Schools push for pilot scheme for international students

Schools are pushing for a pilot scheme to bring back foreign students to stave off big cuts to teaching and teacher aides next year.

A survey has found that 147 schools with overseas students would have to lay off 300 teachers, 193 teacher aides and 191 other staff if the border remains closed to students next year.

The Secondary Principals’ Association (Spanz) and the Schools International Education Business Association (Sieba), which did the survey, are pushing for a pilot managed isolation scheme for potentially 150 students and their family members to show that students could be brought back safely.

Sieba chairman Patrick Walsh of John Paul College in Rotorua said all parties recognised that it was “a matter of urgency”.

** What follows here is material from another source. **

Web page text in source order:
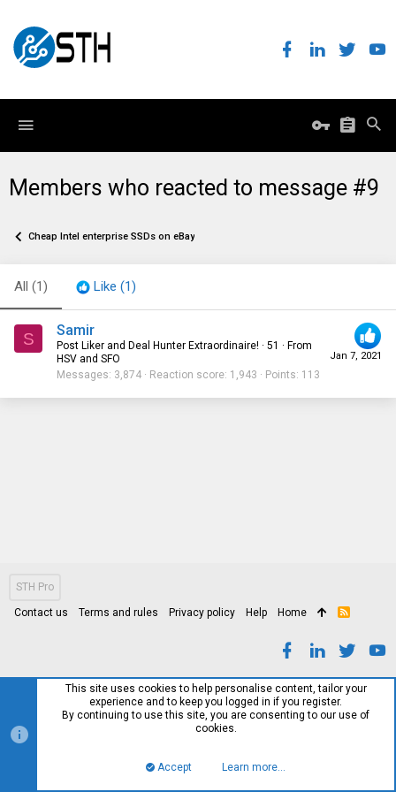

“Talks on that are progressing, and both parties – the Ministry of Education and Sieba and Spanz – have come to it with an open mind, so we are hoping to progress it quickly,” he said.

Auckland Secondary Schools Principals Association president Steve Hargreaves said the pilot could provide for about 150 students, each with a parent, who would pay for their stay in quarantine hotels.

“Because they are minors, they have to come with a guardian,” he said. “The proposal would include a condition that each student has to come with a parent.”

They would probably come from a country that has Covid-19 under control, such as China.

“China does present some benefit in that it’s a big market and they have got a good handle on the Covid situation,” he said.

The survey, which had a response rate of 38 per cent of Sieba’s 385 schools, found that the biggest single area schools would cut if the border stayed closed next year would be learning support – almost 40 per cent of the schools said they would cut it.

More than 30 per cent said they would have to reduce the number of subjects offered, 28 per cent said they would have to expand class sizes, 28 per cent would cut field trips and other curriculum-related experiences and 18 per cent would cut extra-curricular activities such as sports and clubs.

Walsh said it was ironic that learning support could be most affected – just at a time when the Government has required schools to create a learning support register of all students with special needs.

“Schools have identified for the first time very large cohorts of students with learning support needs. In fact it’s overwhelming,” he said. “It’s taken us all by surprise.”

John Paul College has identified about 220 of its 1200 students as needing learning support, but depends partly on foreign student income to fund teacher aides for them.

“We are trying to manage the budget and take money from elsewhere to support students with learning needs, but it’s a struggle,” Walsh said.

The survey found that 32 per cent of the schools expect to lose less than $100,000 if the border stays closed next year, but almost one in 10 expect to lose more than $1 million.

Some schools were concerned that other schools might take more out-of-zone domestic students to make up for fewer international students – causing a loss of students and revenue from neighbouring schools.

Hargreaves said Christchurch principals have signed an undertaking not to poach students from each other, but Auckland principals have not done so yet.

“We have had a discussion at Auckland principals’ executive, but it was about the possibility of it, it was not saying it was actually happening,” he said.

Walsh said two principals have also told him that NZ-based education agents have poached some overseas students from their schools to place them in other NZ schools, collecting a commission which they can no longer earn by bringing in new students.